[[ STORED DATA open ]]
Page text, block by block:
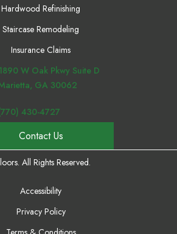
Hardwood Refinishing
Staircase Remodeling
Insurance Claims
W Oak Pkwy Suite D
GA 30062
430-4727
Contact Us
All Rights Reserved.
Accessibility
Privacy Policy
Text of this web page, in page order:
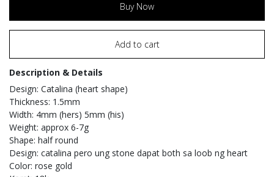
Buy Now
Add to cart
Description & Details
Design: Catalina (heart shape)
Thickness: 1.5mm
Width: 4mm (hers) 5mm (his)
Weight: approx 6-7g
Shape: half round
Design: catalina pero ung stone dapat both sa loob ng heart
Color: rose gold
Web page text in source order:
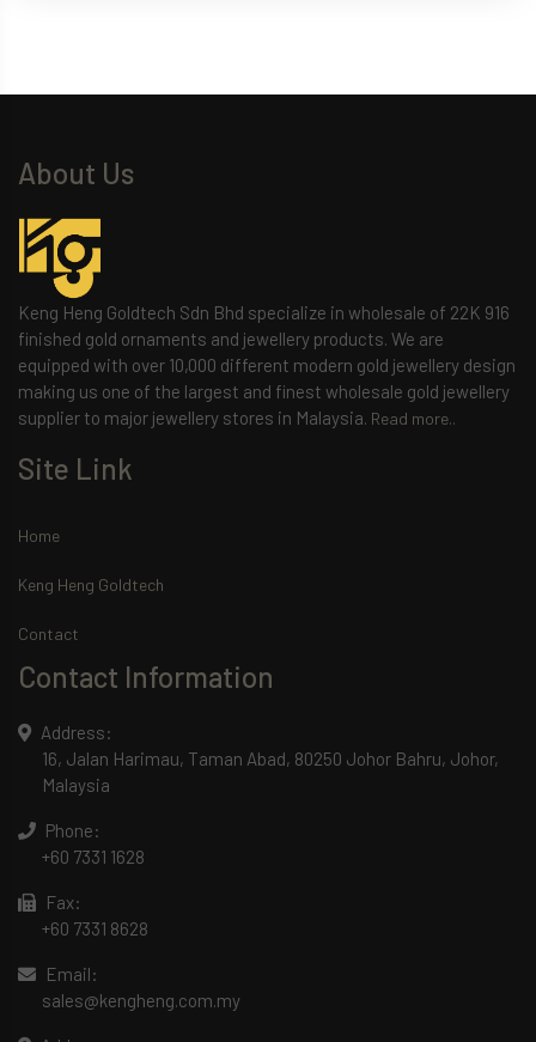
About Us
Keng Heng Goldtech Sdn Bhd specialize in wholesale of 22K 916
finished gold ornaments and jewellery products. We are
equipped with over 10,000 different modern gold jewellery design
making us one of the largest and finest wholesale gold jewellery
supplier to major jewellery stores in Malaysia. Read more..
Site Link
Home
Keng Heng Goldtech
Contact
Contact Information
Address:
16, Jalan Harimau, Taman Abad, 80250 Johor Bahru, Johor,
Malaysia
Phone:
+60 7331 1628
Fax:
+60 7331 8628
Email:
sales@kengheng.com.my
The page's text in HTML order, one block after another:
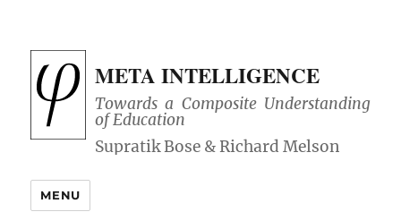
META INTELLIGENCE
Towards a Composite Understanding
of Education
MENU
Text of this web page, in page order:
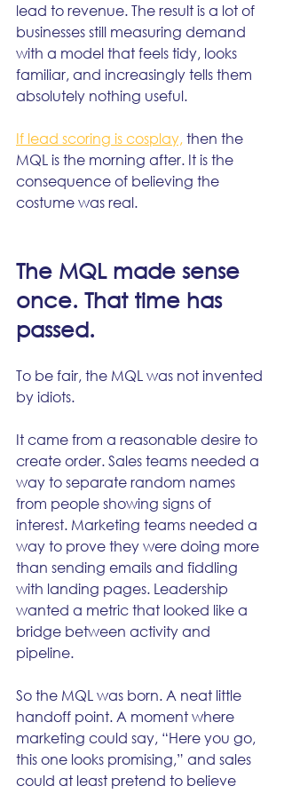
lead to revenue. The result is a lot of
businesses still measuring demand
with a model that feels tidy, looks
familiar, and increasingly tells them
absolutely nothing useful.
If lead scoring is cosplay, then the
MQL is the morning after. It is the
consequence of believing the
costume was real.
The MQL made sense
once. That time has
passed.
To be fair, the MQL was not invented
by idiots.
It came from a reasonable desire to
create order. Sales teams needed a
way to separate random names
from people showing signs of
interest. Marketing teams needed a
way to prove they were doing more
than sending emails and fiddling
with landing pages. Leadership
wanted a metric that looked like a
bridge between activity and
pipeline.
So the MQL was born. A neat little
handoff point. A moment where
marketing could say, “Here you go,
this one looks promising,” and sales
could at least pretend to believe
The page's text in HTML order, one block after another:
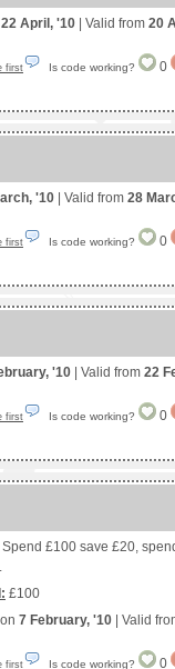
22 April, '10 | Valid from 20
first Is code working? 0
'10 | Valid from 28
first Is code working? 0
'10 | Valid from 22
first Is code working? 0
Spend £100 save £20,
£100
7 February, '10 | Valid
first Is code working? 0
[[ STORED DATA closed ]]
**WHAT THE TASK ASKS:**
A precise copy of each record, with the images removed, should be output.

**FINAL ANSWER:**
Page text, block by block:
Hardwood Refinishing
Staircase Remodeling
Insurance Claims
W Oak Pkwy Suite D
GA 30062
430-4727
Contact Us
All Rights Reserved.
Accessibility
Privacy Policy
Text of this web page, in page order:
Buy Now
Add to cart
Description & Details
Design: Catalina (heart shape)
Thickness: 1.5mm
Width: 4mm (hers) 5mm (his)
Weight: approx 6-7g
Shape: half round
Design: catalina pero ung stone dapat both sa loob ng heart
Color: rose gold
Web page text in source order:
About Us
Keng Heng Goldtech Sdn Bhd specialize in wholesale of 22K 916
finished gold ornaments and jewellery products. We are
equipped with over 10,000 different modern gold jewellery design
making us one of the largest and finest wholesale gold jewellery
supplier to major jewellery stores in Malaysia. Read more..
Site Link
Home
Keng Heng Goldtech
Contact
Contact Information
Address:
16, Jalan Harimau, Taman Abad, 80250 Johor Bahru, Johor,
Malaysia
Phone:
+60 7331 1628
Fax:
+60 7331 8628
Email:
sales@kengheng.com.my
The page's text in HTML order, one block after another:
META INTELLIGENCE
Towards a Composite Understanding
of Education
MENU
Text of this web page, in page order:
lead to revenue. The result is a lot of
businesses still measuring demand
with a model that feels tidy, looks
familiar, and increasingly tells them
absolutely nothing useful.
If lead scoring is cosplay, then the
MQL is the morning after. It is the
consequence of believing the
costume was real.
The MQL made sense
once. That time has
passed.
To be fair, the MQL was not invented
by idiots.
It came from a reasonable desire to
create order. Sales teams needed a
way to separate random names
from people showing signs of
interest. Marketing teams needed a
way to prove they were doing more
than sending emails and fiddling
with landing pages. Leadership
wanted a metric that looked like a
bridge between activity and
pipeline.
So the MQL was born. A neat little
handoff point. A moment where
marketing could say, “Here you go,
this one looks promising,” and sales
could at least pretend to believe
The page's text in HTML order, one block after another:
22 April, '10 | Valid from 20
first Is code working? 0
'10 | Valid from 28
first Is code working? 0
'10 | Valid from 22
first Is code working? 0
Spend £100 save £20,
£100
7 February, '10 | Valid
first Is code working? 0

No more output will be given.